I’m trying to load data from a table with 1 column partitioned to a new table that has 2 partitioned columns, with the newer partitioned column being a regular column from the first table.
For example the create table statements (simplified and changed for understanding):
CREATE EXTERNAL TABLE `house`(
`color` string,
`size` string,
`owner` string)
PARTITIONED BY (
`dt` date)
CREATE EXTERNAL TABLE `house_new`(
`size` string,
`owner` string)
PARTITIONED BY (
`dt` date, `color` string)
I have a simple insert query like this:
INSERT OVERWRITE TABLE `house_new` PARTITION (`dt`='2018-06-10’, `color`)
SELECT
`size`,
`owner`,
`color`
FROM house
WHERE `dt`='2018-06-10';
So this runs all the way and says the job was successfully completed in both terminal and the Tez UI. Even during the whole process I can see files actually being populated in the tmp/staging folders on S3 with all the correct partitions.

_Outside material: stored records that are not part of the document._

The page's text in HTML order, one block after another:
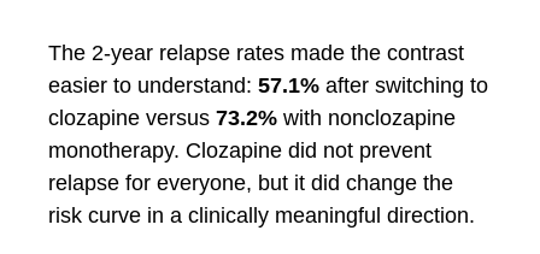
The 2-year relapse rates made the contrast
easier to understand: 57.1% after switching to
clozapine versus 73.2% with nonclozapine
monotherapy. Clozapine did not prevent
relapse for everyone, but it did change the
risk curve in a clinically meaningful direction.

However when it finally finishes no files are actually written and all the temporary files are deleted.
Hard coding the partitions (static partitioning) works, and also dynamic partitioning from a 1 partitioned column table to another 1 partitioned column table works. Going from a 1 partitioned column table and trying to derive the 2nd partition from the 1st table does not work.